21xy? I can't really understand what you mean..

Answer 2

My guess is that it is asking what the minimum value of that quantity is.

Answer 3

can you clarify?

Answer 4

Oh ok well, idk o.o sorry

Answer 5

the set is such that it contains all values described by 6x+15y where x and y are integers, for example if x=y=1 then the number would be 6(1)+15(1) = 21, so 21 is in the set, if x= -1 and y= 2 then the number would be 6(-1) + 15(2) = 24 so 24 is in the set, what is the smallest positive integer in the set?

Answer 6

smallest positive, that changes things, ok, so, let's see

Answer 7

wht have you tried so far mick?

Answer 8

i've tried "im pretty sure its 3" so far, but i cant justify it

Answer 9

so, that sounds reasonable to me, now just so I know what I can use here, what level class is this? High school, college?

Answer 10

Can 0 be an interger caus it know it means a number, so if it was 6(0) + 15(0) = 21

Answer 11

sorry i*

Answer 12

0 isn't usually considered a positive integer, it's sort of on it's own, but if it was included, that would work, (i think this question implies a>0 )

Answer 13

Very nice thought process trin

Answer 14

its a second year university number theory course

Answer 15

Hint : \(\gcd(a,b)\) is the smallest positive integer that can be written as \(ax+by\)

Answer 16

So now, mick, the first thing I'm gonna hint at is, can you factor something out of 6x +15y?

Answer 17

hmm. oh, ok hmm. and thanks.
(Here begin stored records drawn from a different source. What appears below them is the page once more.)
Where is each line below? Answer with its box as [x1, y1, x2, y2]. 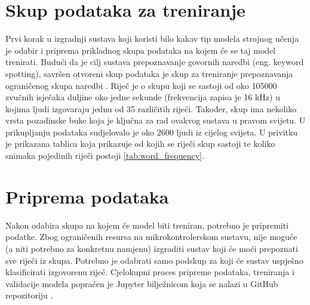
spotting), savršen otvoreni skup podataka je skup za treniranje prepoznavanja [5, 67, 293, 79]
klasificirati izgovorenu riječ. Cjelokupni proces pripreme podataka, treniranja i [5, 266, 294, 278]
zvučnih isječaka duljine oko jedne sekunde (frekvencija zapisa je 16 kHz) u [5, 91, 280, 103]
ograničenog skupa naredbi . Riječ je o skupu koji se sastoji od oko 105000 [5, 79, 277, 91]
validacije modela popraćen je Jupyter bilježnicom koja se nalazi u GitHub [5, 277, 278, 289]
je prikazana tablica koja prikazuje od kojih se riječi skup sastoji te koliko [5, 137, 275, 150]
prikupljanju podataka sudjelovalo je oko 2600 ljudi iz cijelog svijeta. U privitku [5, 125, 298, 138]
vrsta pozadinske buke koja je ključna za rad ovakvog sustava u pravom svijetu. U [5, 114, 306, 127]
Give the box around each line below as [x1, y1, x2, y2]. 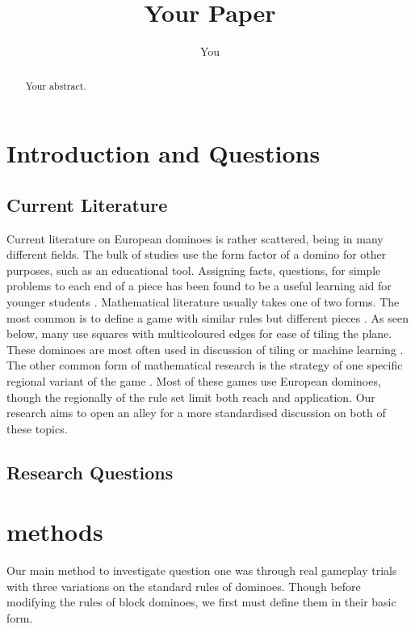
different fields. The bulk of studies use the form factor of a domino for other [6, 246, 387, 263]
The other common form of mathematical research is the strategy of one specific [6, 357, 403, 374]
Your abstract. [25, 78, 86, 92]
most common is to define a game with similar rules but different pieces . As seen [6, 309, 409, 326]
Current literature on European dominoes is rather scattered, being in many [6, 230, 384, 247]
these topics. [6, 420, 68, 437]
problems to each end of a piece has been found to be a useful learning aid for [6, 277, 392, 294]
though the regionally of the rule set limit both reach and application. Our [6, 388, 375, 405]
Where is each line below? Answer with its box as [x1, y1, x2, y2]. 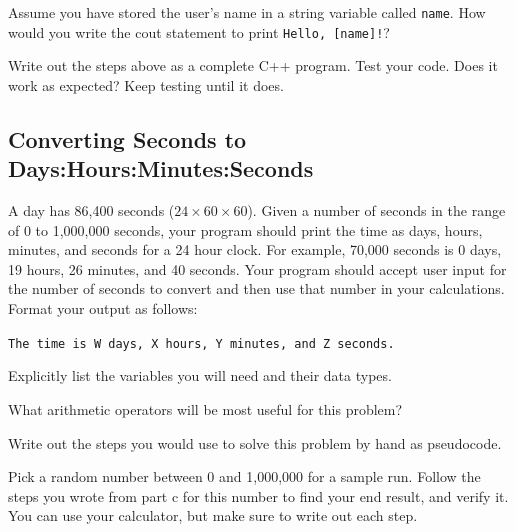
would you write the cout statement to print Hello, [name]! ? [8, 21, 390, 42]
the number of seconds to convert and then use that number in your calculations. [8, 278, 505, 299]
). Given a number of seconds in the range [247, 200, 506, 221]
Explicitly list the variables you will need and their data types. [8, 365, 392, 386]
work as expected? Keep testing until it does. [8, 74, 284, 95]
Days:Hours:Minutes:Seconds [8, 153, 314, 184]
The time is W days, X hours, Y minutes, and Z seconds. [8, 336, 395, 351]
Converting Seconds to [8, 123, 247, 154]
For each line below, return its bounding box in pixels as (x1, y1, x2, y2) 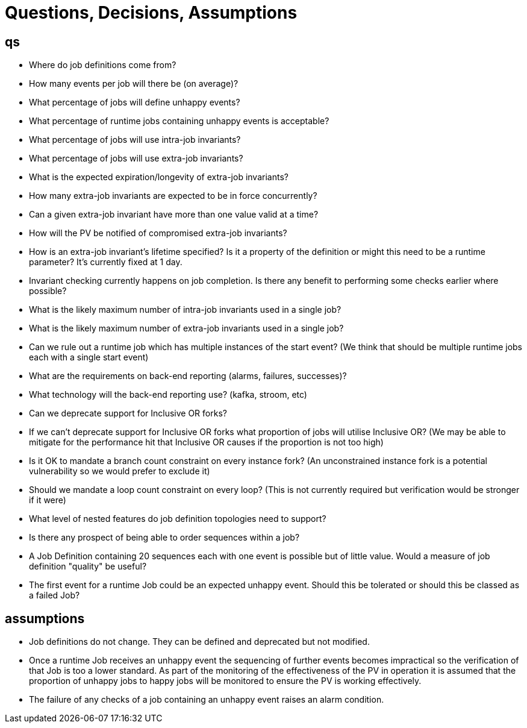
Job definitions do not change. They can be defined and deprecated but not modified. (29, 636, 370, 647)
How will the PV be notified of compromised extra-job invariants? (29, 228, 287, 239)
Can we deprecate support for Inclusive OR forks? (29, 408, 227, 419)
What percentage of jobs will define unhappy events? (29, 97, 240, 108)
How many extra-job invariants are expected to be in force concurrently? (29, 190, 317, 201)
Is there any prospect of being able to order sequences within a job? (29, 532, 300, 543)
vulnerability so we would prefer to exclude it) (29, 466, 210, 477)
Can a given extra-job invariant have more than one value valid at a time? (29, 209, 319, 220)
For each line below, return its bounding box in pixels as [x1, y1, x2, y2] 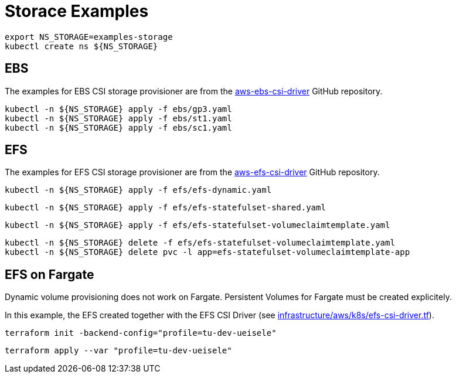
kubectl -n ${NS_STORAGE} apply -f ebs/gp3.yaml [5, 104, 232, 114]
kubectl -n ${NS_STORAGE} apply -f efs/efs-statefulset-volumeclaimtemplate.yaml [5, 220, 390, 230]
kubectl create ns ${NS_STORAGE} [5, 41, 158, 51]
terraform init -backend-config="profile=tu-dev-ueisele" [5, 328, 277, 338]
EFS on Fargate [5, 267, 94, 282]
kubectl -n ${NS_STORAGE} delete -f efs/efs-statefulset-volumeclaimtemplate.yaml [5, 238, 395, 248]
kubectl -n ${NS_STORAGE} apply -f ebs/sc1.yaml [5, 122, 232, 132]
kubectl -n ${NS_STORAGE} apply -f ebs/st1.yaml [5, 113, 232, 123]
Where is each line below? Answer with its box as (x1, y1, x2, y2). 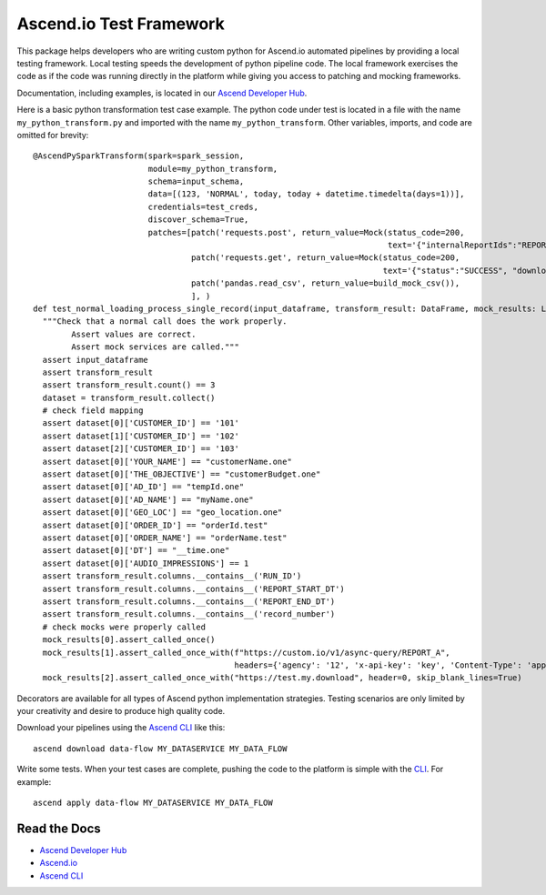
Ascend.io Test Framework (16, 14, 225, 34)
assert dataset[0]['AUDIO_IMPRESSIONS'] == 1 (42, 558, 249, 568)
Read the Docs (16, 820, 102, 836)
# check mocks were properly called (42, 621, 207, 632)
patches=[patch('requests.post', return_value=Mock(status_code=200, (147, 227, 465, 237)
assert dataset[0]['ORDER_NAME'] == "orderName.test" (42, 533, 288, 543)
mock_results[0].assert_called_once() (42, 635, 216, 645)
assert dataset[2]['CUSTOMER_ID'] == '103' (42, 444, 240, 454)
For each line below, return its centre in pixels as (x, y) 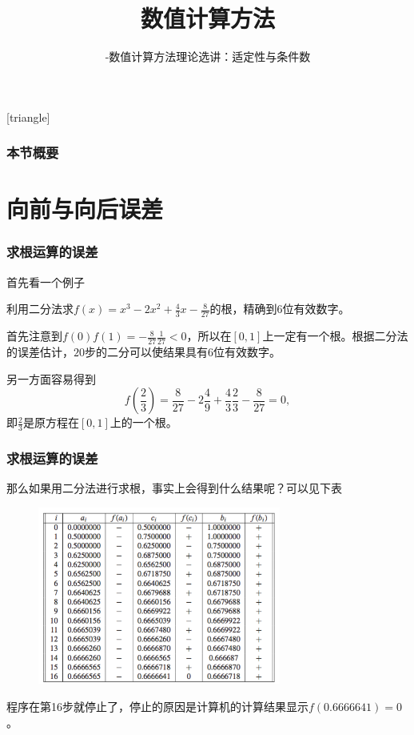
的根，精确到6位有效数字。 (280, 309)
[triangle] (28, 116)
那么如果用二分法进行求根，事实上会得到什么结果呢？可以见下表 (174, 488)
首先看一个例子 (46, 281)
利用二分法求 (40, 309)
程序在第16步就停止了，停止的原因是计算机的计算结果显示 (157, 707)
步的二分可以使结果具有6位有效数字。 (183, 351)
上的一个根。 (143, 422)
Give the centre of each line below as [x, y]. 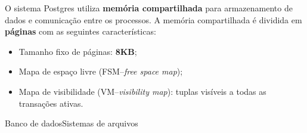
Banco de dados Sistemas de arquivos [72, 123]
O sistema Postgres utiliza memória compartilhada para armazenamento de [149, 8]
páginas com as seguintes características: [80, 31]
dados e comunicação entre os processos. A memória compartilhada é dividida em [153, 19]
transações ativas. [51, 103]
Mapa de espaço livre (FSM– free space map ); [101, 71]
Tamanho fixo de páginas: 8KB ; [78, 51]
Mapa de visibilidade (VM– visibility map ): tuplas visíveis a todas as [142, 91]
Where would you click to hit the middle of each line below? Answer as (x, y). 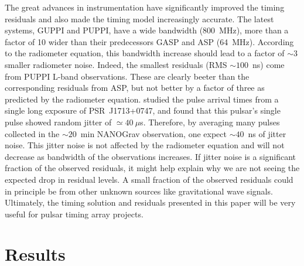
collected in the (32, 133)
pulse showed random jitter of (58, 122)
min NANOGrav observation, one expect (153, 133)
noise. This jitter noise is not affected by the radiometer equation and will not (145, 145)
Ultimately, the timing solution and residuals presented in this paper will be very (150, 202)
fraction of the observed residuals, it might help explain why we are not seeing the (152, 168)
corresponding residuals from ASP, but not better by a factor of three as (135, 88)
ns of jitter (267, 133)
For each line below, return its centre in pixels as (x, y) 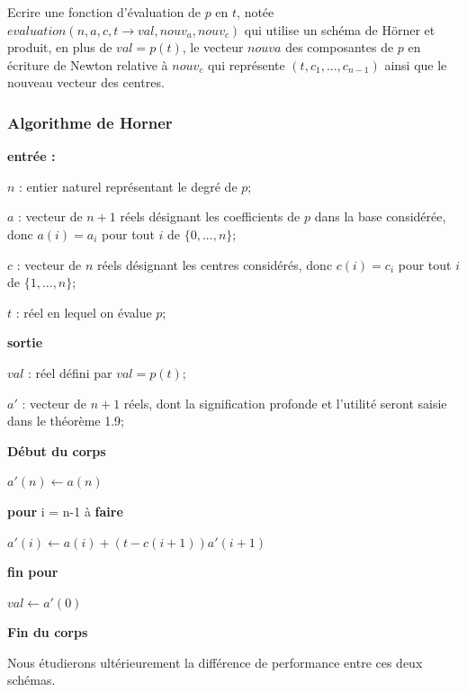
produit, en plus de (60, 47)
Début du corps (57, 450)
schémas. (31, 680)
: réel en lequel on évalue (84, 312)
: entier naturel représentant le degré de (128, 186)
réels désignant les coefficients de (210, 216)
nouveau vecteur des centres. (86, 82)
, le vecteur (213, 47)
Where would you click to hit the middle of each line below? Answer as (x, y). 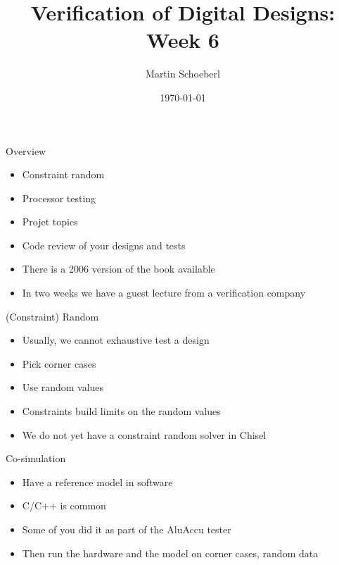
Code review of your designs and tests (104, 245)
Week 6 (183, 40)
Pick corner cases (59, 363)
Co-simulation (36, 458)
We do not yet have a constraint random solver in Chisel (144, 434)
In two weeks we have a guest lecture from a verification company (164, 293)
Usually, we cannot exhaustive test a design (116, 340)
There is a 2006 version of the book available (119, 269)
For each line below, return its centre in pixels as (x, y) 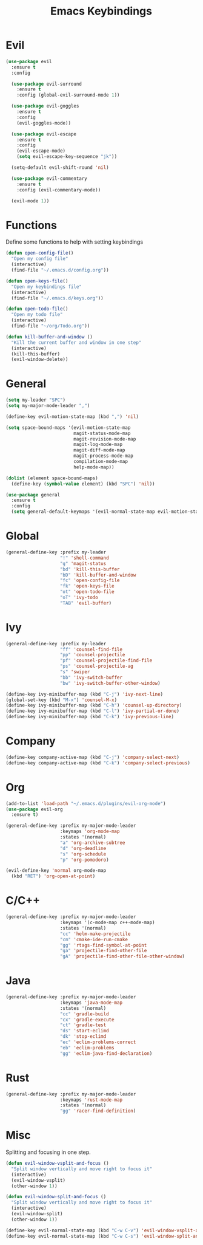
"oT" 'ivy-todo (79, 597)
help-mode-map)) (94, 467)
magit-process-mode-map (103, 456)
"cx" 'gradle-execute (87, 1020)
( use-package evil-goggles (45, 106)
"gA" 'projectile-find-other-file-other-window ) (122, 956)
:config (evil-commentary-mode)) (59, 190)
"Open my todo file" (37, 315)

Before I go I would look up smallest positive integers and find one that fits! Im only in 6th grade and is advanced but I will try to figure it out :)

Answer 18

Keep it up trin! That was an excellent attempt

Answer 19

But 0 sounds perfect because it is the only smallest positive number and like u said sometimes it can be counted as but not usually... try 1? maybe and Thanks! Gtg for tonight

Answer 20

yeah gcd(6,15) = 3 like @ganeshie8 said

Answer 21

alright, so that gives us 3(2x+5y) right?

Answer 22

Yea, 3 is a thought!

Answer 23

+1 for the 6th grader fascinated by numbers xD

Answer 24

so now, what is the smallest you can make (2x+5y)

Answer 25

1

Answer 26

right so the smallest 2x+5y can be is 1, now we factored out that 3 remember? so we can write that as 3(2x+5y)--> 3(1) which gives you your smallest possible value :)

Answer 27

we can't minimize 3

Answer 28

we can only minimize the parentheses, and from the given we can quickly find the minimum positive value there

Answer 29

as you did, so plug chug and direct proof accomplished :)

Answer 30

They are all prime too which makes this awesome!!!!! Just a side note :D

Answer 31

ok thanks,

Answer 32

np, any questions?

Answer 33

how do we know the minimm value of 2x+5y is 1 ?

Answer 34

x=-2 y=1, minimum integer >0

Answer 35

right, how did we figure out x = -2 and y=1 ?

Answer 36

I considered that obvious, I should have proven that, good catch

Answer 37

i don't think you have to prove 1 is the smallest positive integer

Answer 38

He wants us to show how we got -2 and 1, there's a way to show that

Answer 39

interesting, so are working it without usign gcd properties.. nice :)

Answer 40

(that was my first instinct here... I like simple haha)